Author: Trevor Forster, Managing Director of Titan Enterprises Ltd
For the successful transportation and refining of crude oils many types of additives are required, from simple surfactants through to complex blended scale and corrosion inhibitors. These are injected in small quantities at high pressure and are critical to the refining process. Careful monitoring of their addition is essential and this is best done with a flowmeter. Injection fluids vary in viscosity and density and any flowmeter installed into a plant should be able to cope with a range of physical and chemical properties. The choice of flow measurement solutions is still quite narrow with few technologies offering acceptable measurement solutions.
Traditionally positive displacement meters have been the flowmeter of choice for additive injection fluids. These meters are typically small with tight clearances between their moving components. Because of the tight manufacturing tolerances they are susceptible to contaminants inhibiting or stopping the meter. An inconvenience at the best of times but very expensive if the meter is installed sub-sea. Non-invasive flowmeters meters with no moving parts are the most desirable but are also traditionally the most expensive.
Rotary piston meters
Rotary piston meters use a cupped disc which "rotates" in a circular cavity. Each rotation displaces a known amount of fluid. Manufacturers take great care in choosing materials which have low coefficients of friction and limit the sliding areas. These techniques improve the flow meters linearity and extend the operating range. By definition these are typically low resolution meters. Rotary piston meters have a lot of sliding surfaces and are extremely sensitive to contamination and wear.

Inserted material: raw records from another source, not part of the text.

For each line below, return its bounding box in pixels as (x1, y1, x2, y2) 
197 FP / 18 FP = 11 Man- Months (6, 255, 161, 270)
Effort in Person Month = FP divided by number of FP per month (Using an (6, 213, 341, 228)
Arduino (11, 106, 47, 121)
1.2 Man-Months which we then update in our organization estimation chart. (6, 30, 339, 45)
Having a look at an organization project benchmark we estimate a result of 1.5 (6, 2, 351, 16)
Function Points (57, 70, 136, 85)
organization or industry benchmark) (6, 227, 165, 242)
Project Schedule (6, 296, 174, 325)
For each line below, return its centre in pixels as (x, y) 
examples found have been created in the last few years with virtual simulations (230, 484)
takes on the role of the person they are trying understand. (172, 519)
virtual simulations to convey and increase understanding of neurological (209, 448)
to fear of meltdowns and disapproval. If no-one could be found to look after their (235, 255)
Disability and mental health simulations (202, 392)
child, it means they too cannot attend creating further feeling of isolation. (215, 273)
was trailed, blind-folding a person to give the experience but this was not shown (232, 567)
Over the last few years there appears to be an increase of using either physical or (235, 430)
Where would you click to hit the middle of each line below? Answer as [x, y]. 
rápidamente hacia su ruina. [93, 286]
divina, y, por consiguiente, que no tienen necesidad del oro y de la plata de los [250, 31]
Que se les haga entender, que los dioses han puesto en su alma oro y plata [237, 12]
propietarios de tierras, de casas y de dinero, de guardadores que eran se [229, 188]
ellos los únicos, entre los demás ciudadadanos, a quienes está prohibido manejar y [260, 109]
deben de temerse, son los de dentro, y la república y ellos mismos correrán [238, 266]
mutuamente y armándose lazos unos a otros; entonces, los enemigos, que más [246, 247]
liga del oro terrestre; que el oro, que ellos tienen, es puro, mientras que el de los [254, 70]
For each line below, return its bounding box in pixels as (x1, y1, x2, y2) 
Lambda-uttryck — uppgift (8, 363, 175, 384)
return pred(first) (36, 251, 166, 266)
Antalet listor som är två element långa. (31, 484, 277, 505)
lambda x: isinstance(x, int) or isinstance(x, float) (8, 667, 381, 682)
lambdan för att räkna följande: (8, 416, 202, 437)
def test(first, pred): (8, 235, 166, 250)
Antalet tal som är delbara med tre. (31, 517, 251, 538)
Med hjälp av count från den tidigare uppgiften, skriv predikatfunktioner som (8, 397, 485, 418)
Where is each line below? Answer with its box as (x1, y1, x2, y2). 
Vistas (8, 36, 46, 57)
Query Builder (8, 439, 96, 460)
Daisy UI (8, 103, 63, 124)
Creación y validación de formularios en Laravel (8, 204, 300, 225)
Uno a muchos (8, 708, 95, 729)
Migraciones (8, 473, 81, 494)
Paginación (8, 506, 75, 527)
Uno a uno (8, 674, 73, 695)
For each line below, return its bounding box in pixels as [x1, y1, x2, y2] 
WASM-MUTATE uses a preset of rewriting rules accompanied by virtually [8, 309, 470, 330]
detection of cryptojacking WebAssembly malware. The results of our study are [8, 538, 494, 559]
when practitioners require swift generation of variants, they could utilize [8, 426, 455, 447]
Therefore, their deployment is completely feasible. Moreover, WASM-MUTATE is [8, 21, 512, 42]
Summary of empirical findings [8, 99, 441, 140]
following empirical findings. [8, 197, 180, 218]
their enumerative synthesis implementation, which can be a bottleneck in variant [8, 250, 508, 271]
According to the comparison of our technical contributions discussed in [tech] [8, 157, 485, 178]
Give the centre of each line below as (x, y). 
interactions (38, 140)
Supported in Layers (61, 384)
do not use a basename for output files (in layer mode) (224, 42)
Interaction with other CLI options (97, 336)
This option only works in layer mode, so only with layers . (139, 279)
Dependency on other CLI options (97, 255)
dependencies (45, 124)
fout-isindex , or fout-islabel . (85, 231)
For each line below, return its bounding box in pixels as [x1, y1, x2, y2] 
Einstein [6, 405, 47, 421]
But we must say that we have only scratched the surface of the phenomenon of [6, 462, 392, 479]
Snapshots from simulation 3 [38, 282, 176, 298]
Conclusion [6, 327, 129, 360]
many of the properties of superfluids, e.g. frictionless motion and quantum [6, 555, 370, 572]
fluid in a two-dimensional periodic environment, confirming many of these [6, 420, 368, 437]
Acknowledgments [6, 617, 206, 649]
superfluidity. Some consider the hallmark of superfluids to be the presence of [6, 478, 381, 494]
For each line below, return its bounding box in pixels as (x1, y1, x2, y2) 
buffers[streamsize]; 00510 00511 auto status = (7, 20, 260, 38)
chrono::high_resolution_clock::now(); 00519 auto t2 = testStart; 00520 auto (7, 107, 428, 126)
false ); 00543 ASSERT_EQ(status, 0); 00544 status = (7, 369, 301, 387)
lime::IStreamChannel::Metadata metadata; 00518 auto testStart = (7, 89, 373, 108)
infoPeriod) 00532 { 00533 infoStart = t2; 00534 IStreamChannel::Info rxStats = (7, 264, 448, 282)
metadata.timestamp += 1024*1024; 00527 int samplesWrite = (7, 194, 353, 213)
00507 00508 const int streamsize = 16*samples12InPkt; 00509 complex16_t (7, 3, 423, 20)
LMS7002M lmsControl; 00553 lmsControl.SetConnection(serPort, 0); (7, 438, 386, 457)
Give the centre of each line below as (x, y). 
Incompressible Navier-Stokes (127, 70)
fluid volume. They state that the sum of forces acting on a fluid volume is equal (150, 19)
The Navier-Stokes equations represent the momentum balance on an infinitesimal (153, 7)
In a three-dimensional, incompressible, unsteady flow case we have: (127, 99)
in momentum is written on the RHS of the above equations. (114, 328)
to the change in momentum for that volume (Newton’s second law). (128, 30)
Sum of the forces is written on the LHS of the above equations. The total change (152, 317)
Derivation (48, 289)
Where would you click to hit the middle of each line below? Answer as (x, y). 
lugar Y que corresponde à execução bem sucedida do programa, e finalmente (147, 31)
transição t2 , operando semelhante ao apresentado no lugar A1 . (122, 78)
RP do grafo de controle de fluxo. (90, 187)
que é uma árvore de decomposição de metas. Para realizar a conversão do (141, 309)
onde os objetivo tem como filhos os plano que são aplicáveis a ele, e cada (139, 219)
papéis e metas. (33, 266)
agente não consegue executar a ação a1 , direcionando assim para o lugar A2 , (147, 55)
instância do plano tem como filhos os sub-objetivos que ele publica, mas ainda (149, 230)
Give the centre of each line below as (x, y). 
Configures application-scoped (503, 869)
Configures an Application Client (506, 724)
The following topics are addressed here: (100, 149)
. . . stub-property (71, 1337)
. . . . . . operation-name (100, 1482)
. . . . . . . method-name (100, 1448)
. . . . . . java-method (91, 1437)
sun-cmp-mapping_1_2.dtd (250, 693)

Spur Gear & Oval Gear Meters
These two types of gear meter operate in very different ways. A standard gear meter has few very large teeth which are meshed in a chamber with close clearances. The teeth form a seal along their length so the only leakage path is around the outside of the meshed cogs to the chamber walls. The pressure imbalance across the gears makes the gears rotate displacing a volume of fluid approximately equal to one gear tooth volume. Usually a sensor is used to count the passing of each tooth generating a high resolution output. The teeth in an Oval gear meter are still used to drive the gear and seal the central path but the differential force is developed by the shape of the ovals not the gear teeth on the lobe. By using an oval shape a much greater driving pressure can be generated resulting in a wider flow range and lower pressure drop compared to a standard gear meter. This also permits the meters to operate satisfactorily with lower viscosity fluids. The displaced volume is a product of the oval shape not the gear profile. The resolution is lower than the standard gear meter.
Helical meters
Helical flow meters use a pair of helical gears rather like two Archimedes screws intermeshed. The two rotors are "meshed" along their length and synchronised using a pair of gears. As the fluid passes down the chamber it rotates the screws. They are high resolution, accurate devices. They are however sensitive to contamination.
Thermal meters
Accurate low flow thermal meters use two or even three elements. One is used for reference, the second is a heat source and the third measures the heat dissipation and so the flow rate. These are mass flow devices and are capable of measuring very low flows The thermal characteristics of the liquid must be known for precise measurement.
Coriolis meters
Coriolis meters use the fact that if a tube full of moving fluid is vibrated it will cause a reaction to the fluids movement proportional to the mass of fluid flowing in the tube. These expensive meters are sensitive and will meter low flows with contaminants accurately.
Ultrasonic meters
Straight through, high pressure ultrasonic meters have yet to join the armoury of petrochemical low flow metering in any appreciable way but such products are under development. Ultrasonic flow meters offer a promising prospect as their manufacturing costs should permit a lower installed cost than the Coriolis meters.
Conclusions
Each flow metering technology has its own strengths and weaknesses and a choice will depend on financial constraints and personal experience. I believe future developments in ultrasonic metering will bridge the gap with an acceptable performance and price. They will be a welcome addition to the low flow metering armoury.